*** Block opens ***

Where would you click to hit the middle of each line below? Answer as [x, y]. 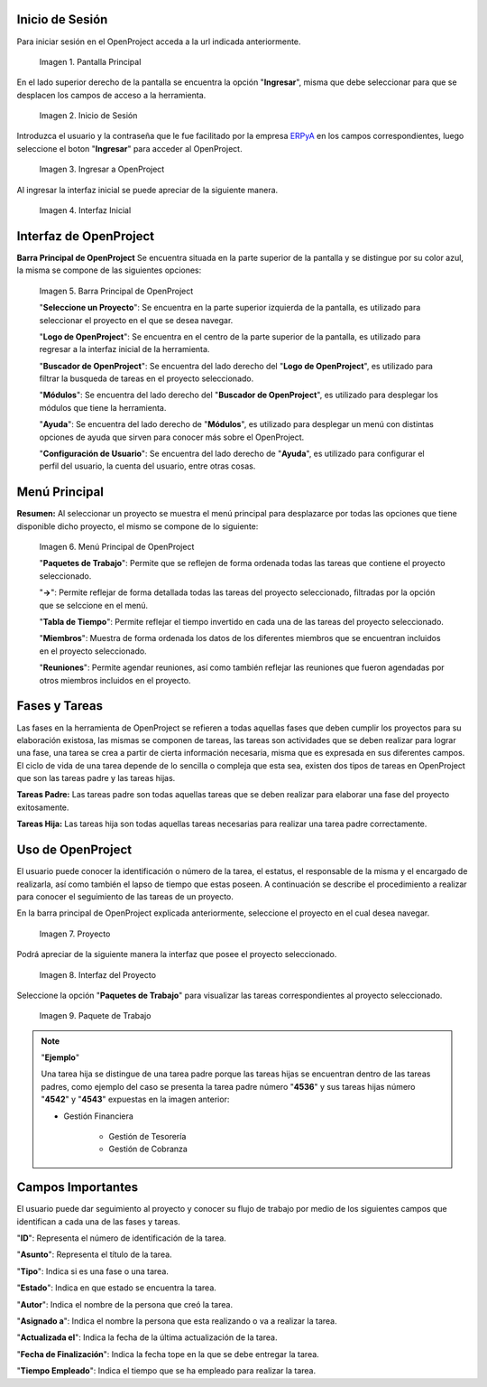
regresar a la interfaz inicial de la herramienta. [124, 349]
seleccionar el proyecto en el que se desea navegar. [136, 320]
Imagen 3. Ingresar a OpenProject [102, 169]
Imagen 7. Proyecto [75, 934]
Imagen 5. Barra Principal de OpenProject [116, 291]
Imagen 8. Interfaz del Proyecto [98, 974]
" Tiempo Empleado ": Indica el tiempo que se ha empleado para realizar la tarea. [166, 1371]
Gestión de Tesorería [147, 1137]

*** Block closes ***

Write out, exactly as they appear, the lines from the one containing "Imagen 5. Barra" through the last line of the records above, both included, and nothing more.

▶ Written answer:
Imagen 5. Barra Principal de OpenProject [116, 291]
Imagen 8. Interfaz del Proyecto [98, 974]
" Tiempo Empleado ": Indica el tiempo que se ha empleado para realizar la tarea. [166, 1371]
Gestión de Tesorería [147, 1137]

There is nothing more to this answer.